SIMS 247 Assignment 4 (Midterm Project)

Last modified 3/11/98.

Update on timing of assignments

Assignment 4 will be the midterm project. The due date for the project will be April 9. The requirements for the final project will be distributed April 2. Presentations on the final projects will still be due the week of May 5 and project reports will be due May 14. There will still probably be one or two more smaller homework assignments.

Most likely I will be adding to this assignment description, especially more ideas for projects as they are discussed.

Get Familiar with Pad++

Run the Pad++ demos available from the SIMS computers at Programs\Research & Analysis\Data Visualization .
You can also download this from the web and install it on your own computer.

(The demos menu is on the top righthand side of the Pad++ title bar, next to Help.)

Be sure to try out the pan and zoom facilities.

Use the editing facility to create objects. Experiment with creating portals and hyperlinks.

Create a Zoomable Interface Object

Choose one of the following Pad++ mini-projects. For whichever you choose, I'd like you to turn in several things:

Semantic Zooming

Use Semantic Zooming or Goal-Directed Zooming (Woodruff) to provide an more informative interface than might be possible without it. The Bederson et al. paper gives an example of semantic zooming on a digital clock. This project would have to be something more complex than this. Others have discussed viewing a city, first as an overview and then each building in more detail (as done in SimCity). Still another idea is viewing a tree, from far away, then at the level of bark, then at the level of cells, then DNA, then atoms.

However, the focus in this course is on viewing more abstract information. This might include the contents of a database or some hierarchical information. One idea is to zoom on a tree or network in which nodes, when viewed closer up, show more detailed information, and smaller networks are embedded within nodes of larger networks. Another idea is to make the contents of a database more understandable.

A difficulty with zooming on abstract information is that there is no obvious physical layout metaphor to use and so the layout can be meaningless. For example, one can get lost using Pad++ to navigate slides for a long talk.

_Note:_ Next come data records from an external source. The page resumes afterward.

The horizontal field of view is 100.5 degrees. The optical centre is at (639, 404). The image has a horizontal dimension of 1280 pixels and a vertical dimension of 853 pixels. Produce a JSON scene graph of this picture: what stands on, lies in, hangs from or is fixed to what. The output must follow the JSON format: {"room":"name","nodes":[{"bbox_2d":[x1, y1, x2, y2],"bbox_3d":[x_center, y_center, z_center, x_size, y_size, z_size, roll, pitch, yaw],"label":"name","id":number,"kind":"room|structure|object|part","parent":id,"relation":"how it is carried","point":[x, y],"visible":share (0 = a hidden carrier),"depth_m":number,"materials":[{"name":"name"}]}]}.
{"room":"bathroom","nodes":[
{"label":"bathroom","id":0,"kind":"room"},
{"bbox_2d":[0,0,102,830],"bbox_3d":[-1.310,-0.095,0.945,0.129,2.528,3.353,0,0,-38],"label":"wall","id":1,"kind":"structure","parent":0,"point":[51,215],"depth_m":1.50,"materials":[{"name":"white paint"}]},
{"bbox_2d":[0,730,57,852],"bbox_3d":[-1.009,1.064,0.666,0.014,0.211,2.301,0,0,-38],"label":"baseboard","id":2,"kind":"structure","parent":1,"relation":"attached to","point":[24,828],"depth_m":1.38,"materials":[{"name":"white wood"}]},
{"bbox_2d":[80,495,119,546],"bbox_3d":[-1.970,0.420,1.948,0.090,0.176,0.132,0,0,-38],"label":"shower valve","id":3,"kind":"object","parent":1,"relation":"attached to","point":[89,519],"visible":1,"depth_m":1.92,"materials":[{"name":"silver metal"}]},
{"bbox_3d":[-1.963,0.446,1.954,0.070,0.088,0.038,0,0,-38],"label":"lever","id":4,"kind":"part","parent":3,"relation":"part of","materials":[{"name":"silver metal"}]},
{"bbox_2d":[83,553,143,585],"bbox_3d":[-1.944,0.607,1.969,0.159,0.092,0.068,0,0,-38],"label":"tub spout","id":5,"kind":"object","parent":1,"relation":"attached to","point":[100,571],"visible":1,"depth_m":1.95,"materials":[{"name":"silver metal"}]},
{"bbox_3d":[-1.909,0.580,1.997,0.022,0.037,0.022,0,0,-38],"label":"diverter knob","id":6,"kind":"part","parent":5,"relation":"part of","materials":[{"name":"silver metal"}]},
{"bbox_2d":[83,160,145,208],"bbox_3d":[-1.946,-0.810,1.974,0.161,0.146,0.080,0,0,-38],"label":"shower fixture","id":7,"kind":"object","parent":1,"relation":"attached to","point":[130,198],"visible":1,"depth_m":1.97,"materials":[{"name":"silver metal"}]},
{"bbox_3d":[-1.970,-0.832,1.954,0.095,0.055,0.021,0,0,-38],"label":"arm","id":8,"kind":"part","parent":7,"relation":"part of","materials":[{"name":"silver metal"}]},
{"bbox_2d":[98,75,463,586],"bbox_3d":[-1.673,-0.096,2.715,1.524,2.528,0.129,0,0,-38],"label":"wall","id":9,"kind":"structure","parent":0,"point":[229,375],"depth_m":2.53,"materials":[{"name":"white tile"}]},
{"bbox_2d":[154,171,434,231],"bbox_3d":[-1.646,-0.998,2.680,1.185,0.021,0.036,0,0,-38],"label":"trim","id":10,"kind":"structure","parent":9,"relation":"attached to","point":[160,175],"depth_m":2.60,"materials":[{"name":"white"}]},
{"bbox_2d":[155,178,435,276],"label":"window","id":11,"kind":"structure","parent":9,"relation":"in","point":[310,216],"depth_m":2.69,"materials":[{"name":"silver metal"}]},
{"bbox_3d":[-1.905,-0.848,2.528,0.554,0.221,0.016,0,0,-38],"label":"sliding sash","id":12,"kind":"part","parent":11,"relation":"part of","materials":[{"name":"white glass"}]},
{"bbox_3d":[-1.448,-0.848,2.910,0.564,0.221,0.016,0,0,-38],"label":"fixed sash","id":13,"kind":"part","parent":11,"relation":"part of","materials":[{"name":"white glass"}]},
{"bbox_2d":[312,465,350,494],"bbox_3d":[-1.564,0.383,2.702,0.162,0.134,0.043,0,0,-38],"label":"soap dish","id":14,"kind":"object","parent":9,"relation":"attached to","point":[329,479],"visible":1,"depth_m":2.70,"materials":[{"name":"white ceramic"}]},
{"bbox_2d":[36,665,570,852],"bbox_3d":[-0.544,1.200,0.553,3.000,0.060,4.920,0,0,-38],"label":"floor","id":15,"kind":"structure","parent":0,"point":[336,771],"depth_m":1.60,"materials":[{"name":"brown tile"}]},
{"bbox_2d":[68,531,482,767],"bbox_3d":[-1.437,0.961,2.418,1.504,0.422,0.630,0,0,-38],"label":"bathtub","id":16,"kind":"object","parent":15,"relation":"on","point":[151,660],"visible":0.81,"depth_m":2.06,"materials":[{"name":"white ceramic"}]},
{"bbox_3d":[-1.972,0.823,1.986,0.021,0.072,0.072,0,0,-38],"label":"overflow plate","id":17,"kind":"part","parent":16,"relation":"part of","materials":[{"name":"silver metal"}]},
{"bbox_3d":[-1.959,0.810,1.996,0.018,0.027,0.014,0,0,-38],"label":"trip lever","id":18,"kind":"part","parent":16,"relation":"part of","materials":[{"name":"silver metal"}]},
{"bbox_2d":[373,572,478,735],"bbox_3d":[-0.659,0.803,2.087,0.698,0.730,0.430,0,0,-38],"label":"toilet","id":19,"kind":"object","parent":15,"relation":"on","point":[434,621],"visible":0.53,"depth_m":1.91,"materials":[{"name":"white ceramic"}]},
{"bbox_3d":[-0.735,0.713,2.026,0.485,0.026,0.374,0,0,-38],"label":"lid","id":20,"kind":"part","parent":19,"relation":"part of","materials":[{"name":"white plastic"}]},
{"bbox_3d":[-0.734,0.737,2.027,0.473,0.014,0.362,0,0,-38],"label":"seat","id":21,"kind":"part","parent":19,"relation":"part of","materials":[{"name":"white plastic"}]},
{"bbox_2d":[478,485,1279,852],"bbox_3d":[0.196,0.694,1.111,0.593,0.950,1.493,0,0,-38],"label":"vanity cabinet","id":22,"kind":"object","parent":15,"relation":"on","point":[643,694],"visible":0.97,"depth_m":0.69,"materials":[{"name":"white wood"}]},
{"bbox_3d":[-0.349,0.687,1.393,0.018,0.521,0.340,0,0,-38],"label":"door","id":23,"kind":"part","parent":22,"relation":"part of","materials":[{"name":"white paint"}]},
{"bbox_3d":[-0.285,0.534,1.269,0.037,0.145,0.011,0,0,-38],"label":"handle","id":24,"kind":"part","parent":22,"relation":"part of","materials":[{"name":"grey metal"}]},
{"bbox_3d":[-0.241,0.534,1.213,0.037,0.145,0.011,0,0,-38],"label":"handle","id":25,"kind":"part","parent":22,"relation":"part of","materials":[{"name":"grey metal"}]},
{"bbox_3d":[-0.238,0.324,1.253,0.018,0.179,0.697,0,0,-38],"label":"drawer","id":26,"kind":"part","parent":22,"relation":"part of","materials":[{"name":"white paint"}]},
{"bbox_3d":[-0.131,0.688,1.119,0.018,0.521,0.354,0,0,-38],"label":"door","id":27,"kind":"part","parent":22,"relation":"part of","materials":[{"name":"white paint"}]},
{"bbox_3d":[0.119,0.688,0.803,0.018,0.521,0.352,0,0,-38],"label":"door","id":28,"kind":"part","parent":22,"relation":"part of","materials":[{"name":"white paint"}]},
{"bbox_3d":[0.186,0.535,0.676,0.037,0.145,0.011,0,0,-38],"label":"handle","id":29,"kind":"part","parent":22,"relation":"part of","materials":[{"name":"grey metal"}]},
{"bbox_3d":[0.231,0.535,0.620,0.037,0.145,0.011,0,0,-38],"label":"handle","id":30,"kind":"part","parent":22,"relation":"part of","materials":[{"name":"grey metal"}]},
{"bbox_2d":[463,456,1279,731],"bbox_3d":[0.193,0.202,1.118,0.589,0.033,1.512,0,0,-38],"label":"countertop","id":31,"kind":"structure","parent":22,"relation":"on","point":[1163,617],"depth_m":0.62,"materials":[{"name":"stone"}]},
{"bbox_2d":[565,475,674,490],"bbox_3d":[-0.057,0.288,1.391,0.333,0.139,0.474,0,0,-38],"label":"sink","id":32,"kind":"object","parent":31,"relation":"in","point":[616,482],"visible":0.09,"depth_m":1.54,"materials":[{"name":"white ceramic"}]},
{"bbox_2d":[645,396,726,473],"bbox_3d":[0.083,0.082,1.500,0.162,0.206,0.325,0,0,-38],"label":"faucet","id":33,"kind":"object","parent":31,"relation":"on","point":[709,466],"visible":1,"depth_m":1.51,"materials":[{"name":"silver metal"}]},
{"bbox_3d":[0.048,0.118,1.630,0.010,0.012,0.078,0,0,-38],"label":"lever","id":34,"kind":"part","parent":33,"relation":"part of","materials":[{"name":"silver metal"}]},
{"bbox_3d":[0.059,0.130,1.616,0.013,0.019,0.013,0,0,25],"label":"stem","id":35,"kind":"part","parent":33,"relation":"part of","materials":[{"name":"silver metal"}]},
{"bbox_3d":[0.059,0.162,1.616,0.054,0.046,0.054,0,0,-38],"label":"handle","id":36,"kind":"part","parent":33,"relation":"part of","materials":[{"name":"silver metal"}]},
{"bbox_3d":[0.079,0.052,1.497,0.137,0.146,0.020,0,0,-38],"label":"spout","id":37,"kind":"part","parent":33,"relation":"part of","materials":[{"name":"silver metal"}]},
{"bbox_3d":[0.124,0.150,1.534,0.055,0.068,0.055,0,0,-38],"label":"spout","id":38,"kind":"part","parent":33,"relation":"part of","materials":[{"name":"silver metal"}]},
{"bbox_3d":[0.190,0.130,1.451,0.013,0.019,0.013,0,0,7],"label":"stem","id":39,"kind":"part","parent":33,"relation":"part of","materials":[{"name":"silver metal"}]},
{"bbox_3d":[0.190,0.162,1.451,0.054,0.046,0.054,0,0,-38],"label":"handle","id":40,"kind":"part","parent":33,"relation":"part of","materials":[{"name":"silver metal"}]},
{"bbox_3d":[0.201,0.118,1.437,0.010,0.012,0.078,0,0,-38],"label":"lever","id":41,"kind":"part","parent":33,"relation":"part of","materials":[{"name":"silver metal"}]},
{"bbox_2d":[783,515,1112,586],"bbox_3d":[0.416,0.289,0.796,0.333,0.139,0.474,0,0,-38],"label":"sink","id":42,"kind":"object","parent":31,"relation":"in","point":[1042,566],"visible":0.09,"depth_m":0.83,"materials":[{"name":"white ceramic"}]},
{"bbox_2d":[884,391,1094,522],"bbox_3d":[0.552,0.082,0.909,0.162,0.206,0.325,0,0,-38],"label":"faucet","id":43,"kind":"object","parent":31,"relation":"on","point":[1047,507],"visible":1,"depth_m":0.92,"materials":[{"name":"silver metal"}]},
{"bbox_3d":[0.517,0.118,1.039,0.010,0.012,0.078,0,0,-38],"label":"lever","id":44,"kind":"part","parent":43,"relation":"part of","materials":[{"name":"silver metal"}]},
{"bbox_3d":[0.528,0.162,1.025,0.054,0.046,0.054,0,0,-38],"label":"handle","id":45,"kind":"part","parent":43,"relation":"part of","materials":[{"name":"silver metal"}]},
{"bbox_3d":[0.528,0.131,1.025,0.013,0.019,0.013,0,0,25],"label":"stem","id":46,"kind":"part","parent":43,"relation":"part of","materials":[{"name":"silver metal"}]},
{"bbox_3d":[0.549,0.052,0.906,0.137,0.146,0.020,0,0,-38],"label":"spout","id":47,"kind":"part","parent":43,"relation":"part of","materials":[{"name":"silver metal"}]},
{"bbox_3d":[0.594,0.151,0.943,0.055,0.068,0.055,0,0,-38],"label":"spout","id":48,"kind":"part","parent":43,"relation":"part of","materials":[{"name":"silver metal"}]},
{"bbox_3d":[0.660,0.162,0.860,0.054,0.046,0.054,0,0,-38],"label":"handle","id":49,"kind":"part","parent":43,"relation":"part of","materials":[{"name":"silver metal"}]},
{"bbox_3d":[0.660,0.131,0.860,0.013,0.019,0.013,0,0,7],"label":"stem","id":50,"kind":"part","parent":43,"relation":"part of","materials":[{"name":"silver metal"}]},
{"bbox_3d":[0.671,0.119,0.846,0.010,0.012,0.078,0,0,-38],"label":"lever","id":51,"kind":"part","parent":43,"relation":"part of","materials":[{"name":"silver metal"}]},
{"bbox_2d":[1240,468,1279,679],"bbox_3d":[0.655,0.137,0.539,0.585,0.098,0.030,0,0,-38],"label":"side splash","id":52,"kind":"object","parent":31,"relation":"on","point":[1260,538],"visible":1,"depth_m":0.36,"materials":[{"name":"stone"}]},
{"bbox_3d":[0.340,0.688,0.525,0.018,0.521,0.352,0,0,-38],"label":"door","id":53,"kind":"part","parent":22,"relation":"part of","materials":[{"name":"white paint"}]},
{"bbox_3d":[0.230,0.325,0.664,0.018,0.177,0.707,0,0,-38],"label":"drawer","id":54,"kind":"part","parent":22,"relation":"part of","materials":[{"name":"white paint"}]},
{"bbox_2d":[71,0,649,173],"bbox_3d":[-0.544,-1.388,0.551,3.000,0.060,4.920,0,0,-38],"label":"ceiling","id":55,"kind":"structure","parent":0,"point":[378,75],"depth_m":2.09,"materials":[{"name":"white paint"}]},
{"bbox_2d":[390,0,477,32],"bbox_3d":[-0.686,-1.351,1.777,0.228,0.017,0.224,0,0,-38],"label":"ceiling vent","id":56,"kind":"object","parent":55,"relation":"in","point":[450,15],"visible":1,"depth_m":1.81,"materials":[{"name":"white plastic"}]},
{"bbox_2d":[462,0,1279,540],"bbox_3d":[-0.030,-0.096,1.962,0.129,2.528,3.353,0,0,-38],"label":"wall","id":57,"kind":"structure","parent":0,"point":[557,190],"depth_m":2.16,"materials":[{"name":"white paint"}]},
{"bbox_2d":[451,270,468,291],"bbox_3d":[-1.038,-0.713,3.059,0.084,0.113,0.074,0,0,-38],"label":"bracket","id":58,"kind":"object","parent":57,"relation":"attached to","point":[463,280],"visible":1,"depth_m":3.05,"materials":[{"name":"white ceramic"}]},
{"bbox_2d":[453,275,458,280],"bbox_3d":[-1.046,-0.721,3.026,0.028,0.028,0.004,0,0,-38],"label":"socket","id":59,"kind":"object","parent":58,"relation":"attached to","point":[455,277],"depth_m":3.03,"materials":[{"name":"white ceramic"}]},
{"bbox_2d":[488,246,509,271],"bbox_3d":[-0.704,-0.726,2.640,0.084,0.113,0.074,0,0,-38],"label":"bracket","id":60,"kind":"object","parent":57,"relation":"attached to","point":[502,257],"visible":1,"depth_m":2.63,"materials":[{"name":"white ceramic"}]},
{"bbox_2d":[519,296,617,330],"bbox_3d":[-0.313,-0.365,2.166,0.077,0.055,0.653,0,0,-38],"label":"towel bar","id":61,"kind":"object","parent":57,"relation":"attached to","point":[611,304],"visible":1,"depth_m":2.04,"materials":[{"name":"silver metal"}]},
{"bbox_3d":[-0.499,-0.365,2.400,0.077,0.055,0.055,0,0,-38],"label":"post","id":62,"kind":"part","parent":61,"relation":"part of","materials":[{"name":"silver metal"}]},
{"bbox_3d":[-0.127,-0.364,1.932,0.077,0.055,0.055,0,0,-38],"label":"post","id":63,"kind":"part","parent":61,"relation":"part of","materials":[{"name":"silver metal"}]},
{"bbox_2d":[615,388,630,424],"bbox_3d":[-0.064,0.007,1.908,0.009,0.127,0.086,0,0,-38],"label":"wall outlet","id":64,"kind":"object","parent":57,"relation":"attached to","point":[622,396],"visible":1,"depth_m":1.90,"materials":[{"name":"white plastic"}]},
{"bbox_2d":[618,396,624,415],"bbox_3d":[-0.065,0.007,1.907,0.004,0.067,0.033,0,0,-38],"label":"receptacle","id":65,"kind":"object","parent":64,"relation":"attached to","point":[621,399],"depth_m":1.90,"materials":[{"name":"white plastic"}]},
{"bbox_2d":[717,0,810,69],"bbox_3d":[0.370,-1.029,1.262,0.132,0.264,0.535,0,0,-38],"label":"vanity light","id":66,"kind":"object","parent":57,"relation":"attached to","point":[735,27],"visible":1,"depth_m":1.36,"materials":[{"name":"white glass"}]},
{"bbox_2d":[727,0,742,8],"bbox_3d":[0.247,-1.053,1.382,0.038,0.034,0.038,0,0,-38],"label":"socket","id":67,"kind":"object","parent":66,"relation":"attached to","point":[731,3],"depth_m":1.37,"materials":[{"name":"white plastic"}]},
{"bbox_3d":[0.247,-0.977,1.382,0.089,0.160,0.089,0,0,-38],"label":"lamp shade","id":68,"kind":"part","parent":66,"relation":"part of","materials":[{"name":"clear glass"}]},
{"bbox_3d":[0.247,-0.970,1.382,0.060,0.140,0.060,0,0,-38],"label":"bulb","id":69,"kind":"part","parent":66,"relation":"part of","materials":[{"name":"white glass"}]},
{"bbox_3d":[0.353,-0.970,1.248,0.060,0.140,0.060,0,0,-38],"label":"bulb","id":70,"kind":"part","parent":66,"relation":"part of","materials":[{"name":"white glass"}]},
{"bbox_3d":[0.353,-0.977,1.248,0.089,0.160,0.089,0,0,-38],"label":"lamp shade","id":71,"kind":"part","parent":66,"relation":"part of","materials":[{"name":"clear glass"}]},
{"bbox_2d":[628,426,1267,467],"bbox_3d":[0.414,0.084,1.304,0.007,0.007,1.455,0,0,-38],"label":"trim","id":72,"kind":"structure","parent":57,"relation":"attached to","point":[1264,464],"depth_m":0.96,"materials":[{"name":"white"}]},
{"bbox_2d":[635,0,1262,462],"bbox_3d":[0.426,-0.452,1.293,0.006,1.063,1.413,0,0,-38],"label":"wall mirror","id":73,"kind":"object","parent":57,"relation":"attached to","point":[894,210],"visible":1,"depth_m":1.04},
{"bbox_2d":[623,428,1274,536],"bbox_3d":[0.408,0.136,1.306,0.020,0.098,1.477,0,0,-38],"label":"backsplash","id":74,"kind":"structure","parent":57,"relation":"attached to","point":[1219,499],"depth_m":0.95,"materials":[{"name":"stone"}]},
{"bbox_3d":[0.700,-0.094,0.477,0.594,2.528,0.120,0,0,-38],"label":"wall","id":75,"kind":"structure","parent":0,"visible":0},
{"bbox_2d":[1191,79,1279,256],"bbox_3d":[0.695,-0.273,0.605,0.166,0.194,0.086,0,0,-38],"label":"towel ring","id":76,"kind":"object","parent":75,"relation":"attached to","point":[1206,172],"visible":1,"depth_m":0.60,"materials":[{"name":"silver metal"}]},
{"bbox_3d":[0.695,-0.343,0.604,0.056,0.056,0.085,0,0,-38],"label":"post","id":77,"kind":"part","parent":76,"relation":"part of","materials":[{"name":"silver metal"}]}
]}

Multi-scale Views of a Timeline

Using the example from Bederson et al. 98 as inspiration, use pan-and-zoom to create an innovative view on a timeline. I recommend using the timeline in the Schriver book as a source of material, perhaps incorporating documents or images that you find elsewhere as well. I wouldn't expect you to incorporate the entire timeline, but a fair portion of it, and certainly enough to get the main ideas across. You are free to use some other topic for a timeline if you like.

Consider combining the ideas on how to view the timeline from Bederson et al. 98 with ideas from the Perspective Wall (discussed in Leung and Apperley and Robertson et al.). If you think it is a good idea, try to implement both ideas, and if you think it is not a good idea, say why not.

Create a New Filter

Create a new magic lens-like filter for Pad++. [It looks to me like you can do this in a pretty straightforward way using the tcl scripting interface. (It seems to need to make use of the -visiblelayers features.) It might be possible to do this in PadDraw but would probably not be easy. I recommend this choice only for people who have already written tcl/Tk programs.] Be sure to describe why you think this filter might be useful.

Your Choice

If you have something else you'd like to do instead, please discuss this with me.